Riding on the back of strong economic growth and a privileged geopolitical position, India is becoming more assertive on the global stage. It is courted by the West, who see it as a valuable ally against China. It has demonstrated its considerable technological capabilities with its successful space program. And it boasts one of the largest youth populations in the world. The Indian government has pushed for a policy of Hindu nationalism, and is very determined to consolidate its place in the world, seeking to establish itself as the spokesperson for the Global South. In this case, too, history has been reconfigured for the sake of the goal. On the one hand, Indian leaders speak about the need to overcome the mentality of colonial submission, backing this up with gestures such as leaving the old British-built Parliament building. On the other, India is turning to traditional symbols, even floating the idea of changing the name of the country to Bharat, the Sanskrit name for the Indian subcontinent, which has a long and ancient tradition. Amid this growing assertiveness, the Canadian government has accused the Indian government of killing Sikh leader Hardeep Singh Nijjar in Canada — allegations India has denied.

China is, naturally, the centerpiece of this great shift. With its enormous economic and technological growth in recent decades, the country is demanding a new position of power on the world stage. In this case, Beijing references the dark period of its national past in order to proudly return to its position as a historically important and central empire. Added to this is the historical revisionism of suspicious intentions. China is making its mark on global dynamics with economic and infrastructure initiatives. And it is trying to form its own networks to stand up to the formal U.S. alliances. Its recent maneuver to expand the BRICS forum is a symptom of its fast-moving plans to force a change in the balances of the world order.

The south is also making moves in this regard. This effort is more diffuse as it is not coming from unitary powers or based on a strong bilateral partnership, as seen with China and Russia. Instead, it is being pushed by a gaseous group of countries in very different situations. Despite this, there is no doubt that unity among these countries is growing, thanks largely to the work of nations such as India and Brazil, which are trying to weave a new framework.

This desire for change, prominence and, indeed, payback is being leveled against the West. In its recent history, the West has been responsible for many grievances. One need look no further than the Iraq War, which placed several Western countries in the ugly trap of double standards.

The president of Ukraine, Volodymyr Zelenskiy, this Tuesday at the U.N. headquarters in New York.
The president of Ukraine, Volodymyr Zelenskiy, this Tuesday at the U.N. headquarters in New York. JUSTIN LANE (EFE)
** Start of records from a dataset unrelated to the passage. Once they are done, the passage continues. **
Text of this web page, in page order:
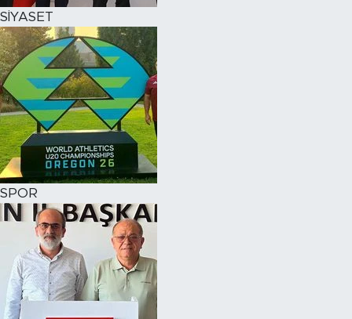
SİYASET
SPOR
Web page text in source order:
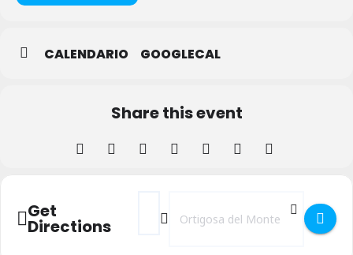
CALENDARIO GOOGLECAL
Share this event
Get
Directions
Address - Fiestas en Honor a la Virgen
Destination Address - Fiestas en
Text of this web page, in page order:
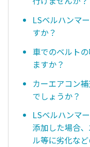
LSベルハンマ
すか？
車でのベルト
ますか？
カーエアコン
でしょうか？
LSベルハンマ
添加した場合
ル等に劣化な
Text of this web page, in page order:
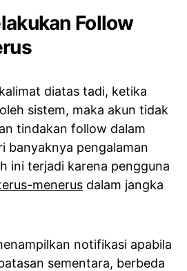
Follow
diatas tadi, ketika
sistem, maka akun tidak
tindakan follow dalam
banyaknya pengalaman
ini terjadi karena pengguna
menerus dalam jangka
notifikasi apabila
sementara, berbeda
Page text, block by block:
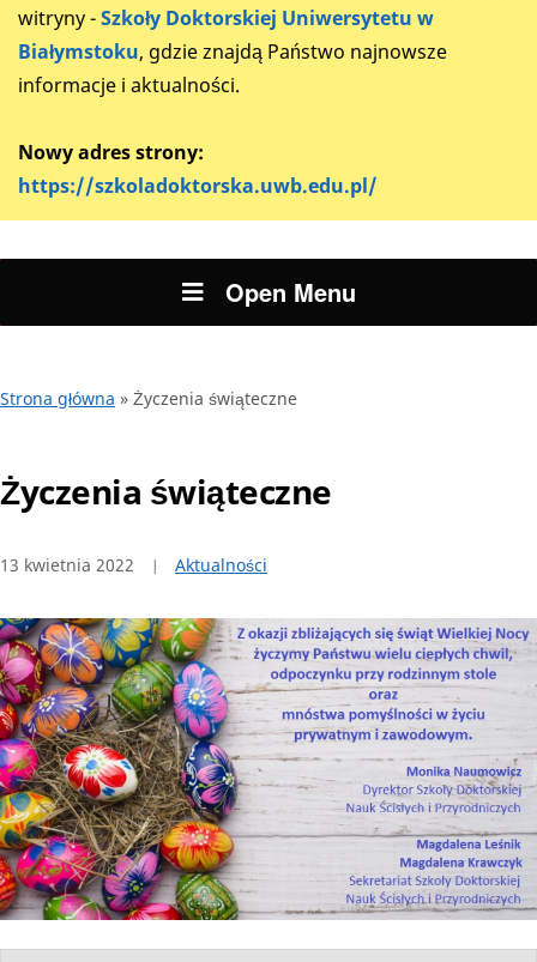
witryny -Szkoły Doktorskiej Uniwersytetu w
Białymstoku, gdzie znajdą Państwo najnowsze
informacje i aktualności.
Nowy adres strony:
https://szkoladoktorska.uwb.edu.pl/
Open Menu
Strona główna » Życzenia świąteczne
Życzenia świąteczne
13 kwietnia 2022 Aktualności
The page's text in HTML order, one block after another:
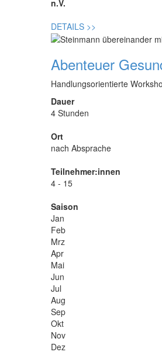
n.V.
DETAILS >>
Abenteuer
Handlungsorientierte
Dauer
4 Stunden
Ort
nach Absprache
Teilnehmer:innen
4 - 15
Saison
Jan
Feb
Mrz
Apr
Mai
Jun
Jul
Aug
Sep
Okt
Nov
Dez
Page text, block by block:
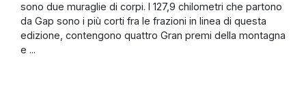
sono due muraglie di corpi. I 127,9 chilometri che partono
da Gap sono i più corti fra le frazioni in linea di questa
edizione, contengono quattro Gran premi della montagna
e ...
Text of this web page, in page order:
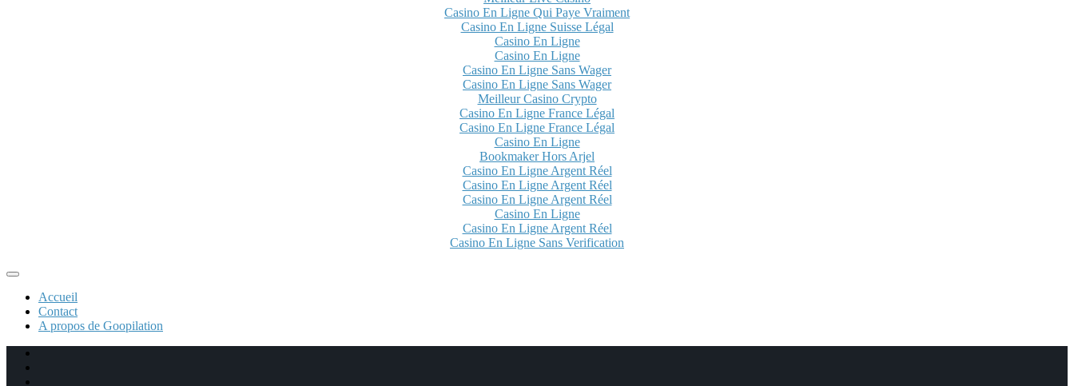
Casino En Ligne Qui Paye Vraiment
Casino En Ligne Suisse Légal
Casino En Ligne
Casino En Ligne
Casino En Ligne Sans Wager
Casino En Ligne Sans Wager
Meilleur Casino Crypto
Casino En Ligne France Légal
Casino En Ligne France Légal
Casino En Ligne
Bookmaker Hors Arjel
Casino En Ligne Argent Réel
Casino En Ligne Argent Réel
Casino En Ligne Argent Réel
Casino En Ligne
Casino En Ligne Argent Réel
Casino En Ligne Sans Verification
Accueil
Contact
A propos de Goopilation
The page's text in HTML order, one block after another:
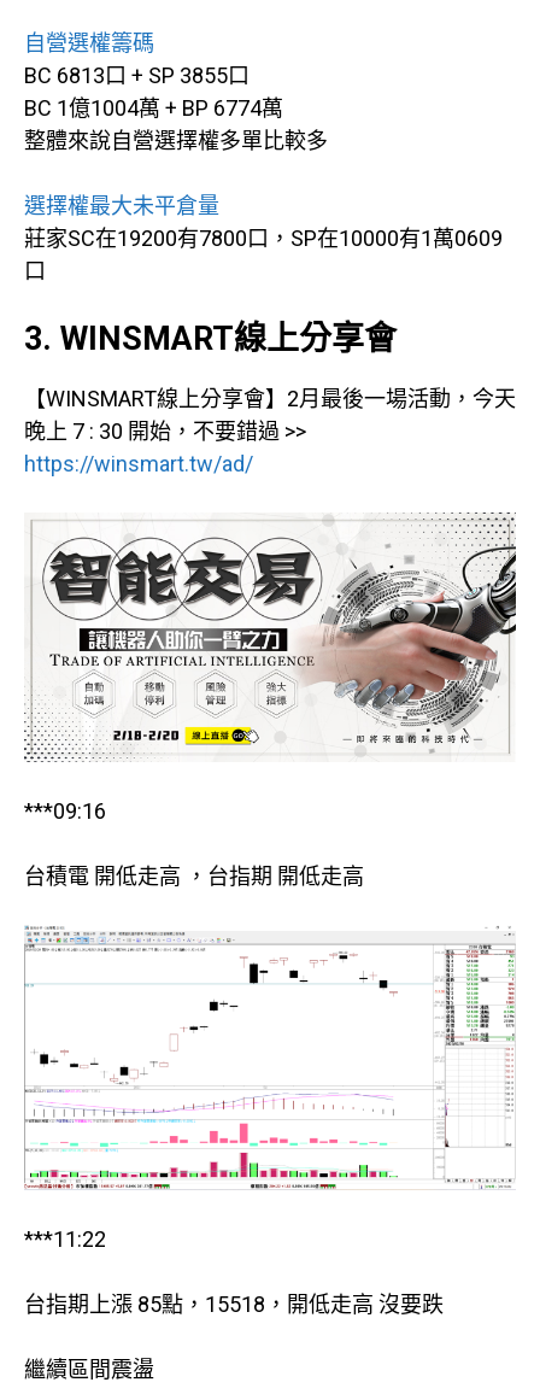
自營選權籌碼
BC 6813口 + SP 3855口
BC 1億1004萬 + BP 6774萬
整體來說自營選擇權多單比較多
選擇權最大未平倉量
莊家SC在19200有7800口，SP在10000有1萬0609
口
3. WINSMART線上分享會
【WINSMART線上分享會】2月最後一場活動，今天
晚上 7 : 30 開始，不要錯過 >>
https://winsmart.tw/ad/
***09:16
台積電 開低走高 ，台指期 開低走高
***11:22
台指期上漲 85點，15518，開低走高 沒要跌
繼續區間震盪
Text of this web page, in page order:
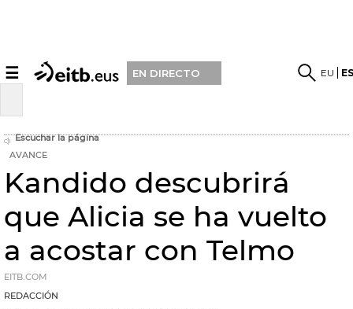
☰ EN DIRECTO EU
Escuchar la página
AVANCE
Kandido descubrirá
que Alicia se ha vuelto
a acostar con Telmo
EITB.COM
REDACCIÓN
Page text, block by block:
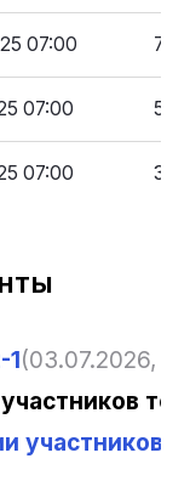
07:00 71
07:00 52
07:00 39
1(03.07.2026,
участников
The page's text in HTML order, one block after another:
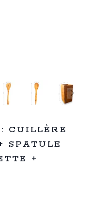
CUILLÈRE
SPATULE
+
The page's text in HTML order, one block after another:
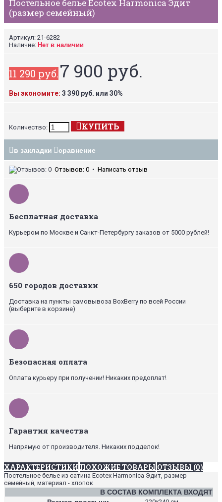
Постельное белье Ecotex Harmonica Эдит
(размер семейный)
Артикул: 21-6282
Наличие: Нет в наличии
11 290 руб.7 900 руб.
Вы экономите: 3 390 руб. или 30%
Количество: КУПИТЬ
в закладки сравнение
Отзывов: 0 • Написать отзыв
Бесплатная доставка
Курьером по Москве и Санкт-Петербургу заказов от 5000 рублей!
650 городов доставки
Доставка на пункты самовывоза BoxBerry по всей России
(выберите в корзине)
Безопасная оплата
Оплата курьеру при получении! Никаких предоплат!
Гарантия качества
Напрямую от производителя. Никаких подделок!
ХАРАКТЕРИСТИКИ ПОХОЖИЕ ТОВАРЫ ОТЗЫВЫ (0)
Постельное белье из сатина Ecotex Harmonica Эдит, размер
семейный, материал - хлопок
В СОСТАВ КОМПЛЕКТА ВХОДЯТ
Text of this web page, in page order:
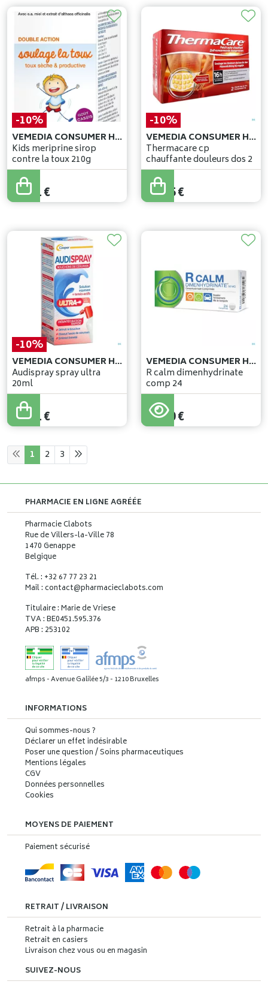
-10%
VEMEDIA CONSUMER HEALTH BELGIUM
Kids meriprine sirop
contre la toux 210g
12,90
11,61€
-10%
VEMEDIA CONSUMER HEALTH BELGIUM
Thermacare cp
chauffante douleurs dos 2
12,95
11,65€
-10%
VEMEDIA CONSUMER HEALTH BELGIUM
Audispray spray ultra
20ml
13,90
12,51€
VEMEDIA CONSUMER HEALTH BELGIUM
R calm dimenhydrinate
comp 24
12,90€
1 2 3
PHARMACIE EN LIGNE AGRÉÉE
Pharmacie Clabots
Rue de Villers-la-Ville 78
1470 Genappe
Belgique
Tél. : +32 67 77 23 21
Mail : contact@pharmacieclabots.com
Titulaire : Marie de Vriese
TVA : BE0451.595.376
APB : 253102
afmps - Avenue Galilée 5/3 - 1210 Bruxelles
INFORMATIONS
Qui sommes-nous ?
Déclarer un effet indésirable
Poser une question / Soins pharmaceutiques
Mentions légales
CGV
Données personnelles
Cookies
MOYENS DE PAIEMENT
Paiement sécurisé
RETRAIT / LIVRAISON
Retrait à la pharmacie
Retrait en casiers
Livraison chez vous ou en magasin
SUIVEZ-NOUS
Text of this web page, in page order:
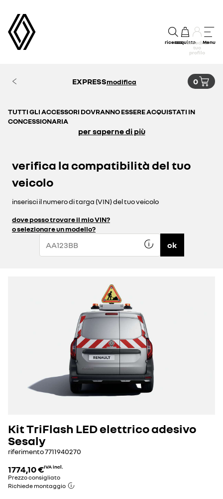
ricercaacquistoaccedi al
tuo
profilo
Menu
EXPRESSmodifica 0
TUTTI GLI ACCESSORI DOVRANNO ESSERE ACQUISTATI IN
CONCESSIONARIA
per saperne di più
verifica la compatibilità del tuo
veicolo
inserisci il numero di targa (VIN) del tuo veicolo
dove posso trovare il mio VIN?
o selezionare un modello?
ok
Kit TriFlash LED elettrico adesivo
Sesaly
riferimento7711940270
1774,10 €IVA incl.
Prezzo consigliato
Richiede montaggio

It is evident that many are upset that Europe turned a blind eye to conflicts in the past, yet is now demanding the world rally against the invasion of Ukraine. And that’s just the start of it. The West is the world’s biggest polluter. During the Covid-19 pandemic, the West was not particularly generous when it came to offering aid — the EU provided more vaccines than the U.S., but took a tougher stance on waiving patents. Going a little further back, America’s shady Cold War maneuvers — such as its role in the 1973 coup in Chile — continue to cast a shadow. And Europe is also a target, given its colonial history and the role France currently plays in places like the Sahel.

The grievances are sizeable and shape the growing desire for change, as well as revenge. A delicate balance in international institutions must be accepted, starting with economic institutions. We must effectively address climate change; sincerely accept multilateral processes, and implement migration policies that are unimpeachable from the point of view of international law.

All of this does not take away, however, from Russia’s unacceptable brutality in Ukraine — which should be strongly rejected by everyone, because past errors do not justify standing by in the face of current abuses — or from the poor quality of the arguments of regimes that talk a lot, criticize a lot, but do not even allow their citizens to freely say what they think.